Seamos o ejerzamos, lo cierto es que los dos hablamos de la farmacia. Fueron dos horas agradables en las que transitamos por los temas recurrentes y visitamos también los de rabiosa actualidad. Yo pude, seguramente con un exceso de vehemencia, como siempre, dar rienda suelta a mi visión crítica sobre la manera en que se está afrontando la adaptación de un modelo exitoso, como el nuestro, a los cambios profundos que están reconfigurando la sociedad en la que vivimos. Unos cambios que afectan a las personas, a sus hábitos de consumo y a su percepción de la salud, y que también están cambiando pilares básicos de la economía en la que participamos y, consecuentemente, la forma de hacer negocios.
A menudo pienso que tantos artículos escritos, tantas discusiones y debates sobre nuestra profesión han acabado cubriendo mis palabras de un leve barniz de pesimismo. Algo de eso hay, y, aun así, continúo escribiendo. Tal vez es la esperanza lo que me mueve, una luz tenue que mantiene las brasas encendidas.

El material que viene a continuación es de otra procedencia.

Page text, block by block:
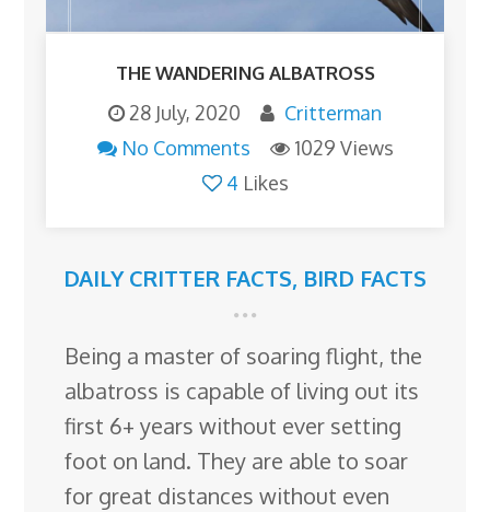
THE WANDERING ALBATROSS
28 July, 2020
Critterman
No Comments
1029 Views
4 Likes
DAILY CRITTER FACTS, BIRD FACTS
Being a master of soaring flight, the
albatross is capable of living out its
first 6+ years without ever setting
foot on land. They are able to soar
for great distances without even
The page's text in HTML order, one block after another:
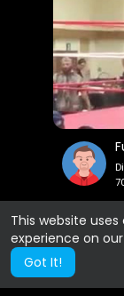
This website
experience on
Got It!
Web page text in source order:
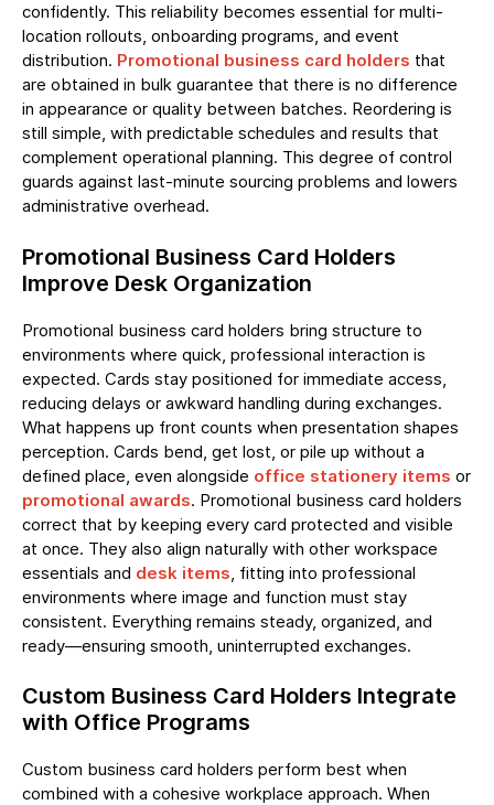
confidently. This reliability becomes essential for multi-
location rollouts, onboarding programs, and event
distribution. Promotional business card holders that
are obtained in bulk guarantee that there is no difference
in appearance or quality between batches. Reordering is
still simple, with predictable schedules and results that
complement operational planning. This degree of control
guards against last-minute sourcing problems and lowers
administrative overhead.
Promotional Business Card Holders
Improve Desk Organization
Promotional business card holders bring structure to
environments where quick, professional interaction is
expected. Cards stay positioned for immediate access,
reducing delays or awkward handling during exchanges.
What happens up front counts when presentation shapes
perception. Cards bend, get lost, or pile up without a
defined place, even alongside office stationery items or
promotional awards. Promotional business card holders
correct that by keeping every card protected and visible
at once. They also align naturally with other workspace
essentials and desk items , fitting into professional
environments where image and function must stay
consistent. Everything remains steady, organized, and
ready—ensuring smooth, uninterrupted exchanges.
Custom Business Card Holders Integrate
with Office Programs
Custom business card holders perform best when
combined with a cohesive workplace approach. When
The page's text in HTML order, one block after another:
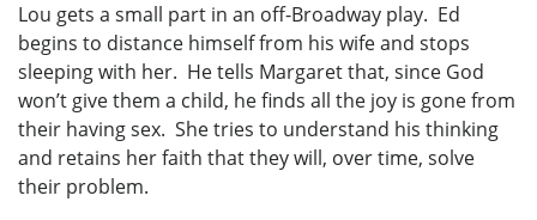
Lou gets a small part in an off-Broadway play. Ed
begins to distance himself from his wife and stops
sleeping with her. He tells Margaret that, since God
won’t give them a child, he finds all the joy is gone from
their having sex. She tries to understand his thinking
and retains her faith that they will, over time, solve
their problem.
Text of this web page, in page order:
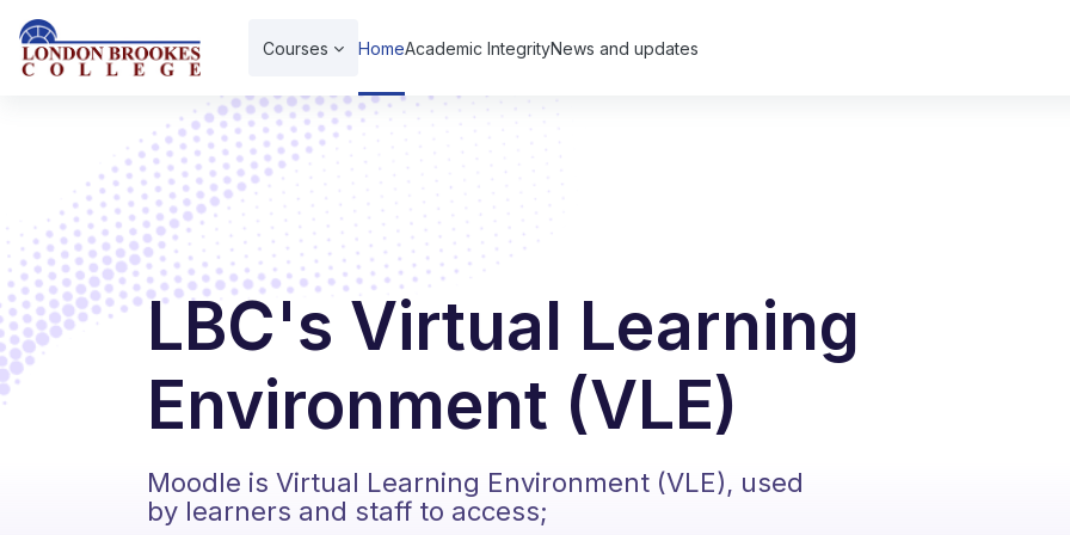
Skip to main content
Courses HomeAcademic IntegrityNews and updates
LBC's Virtual Learning
Environment (VLE)
Moodle is Virtual Learning Environment (VLE), used
by learners and staff to access;
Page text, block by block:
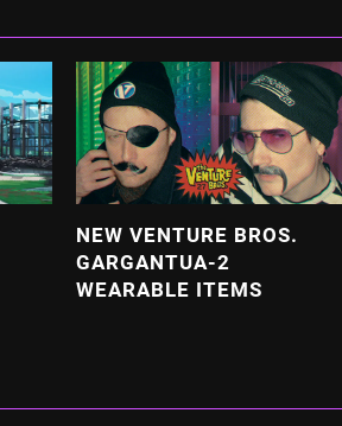
NEW VENTURE BROS.
GARGANTUA-2
WEARABLE ITEMS
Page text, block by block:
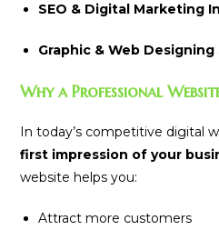
SEO & Digital Marketing
Graphic & Web Designing
Why a Professional
In today’s competitive digital
first impression of your
website helps you:
Attract more customers

Cuando nos separamos, me senté en un banco de la plaza donde estaba el bar en el que mantuvimos la conversación, para digerir la esencia de lo que me había dicho. Es una persona inteligente, con las ideas claras y los intereses definidos. No es una ilusa, ni mucho menos. No había intentado convencerme de nada, simplemente me había trasladado su visión de la farmacia y el convencimiento de que valía la pena defender un modelo capaz de aportar tanto como el que tenemos. Era consciente de los muchos retos del sector, pero confiaba plenamente en las fortalezas del mismo. Me quedó grabada una de sus frases: «Me es difícil imaginar un modelo mejor que el que ahora tenemos». Llegué a casa y escribí este editorial, seguramente para poder releerlo cuando el futuro me parezca demasiado negro.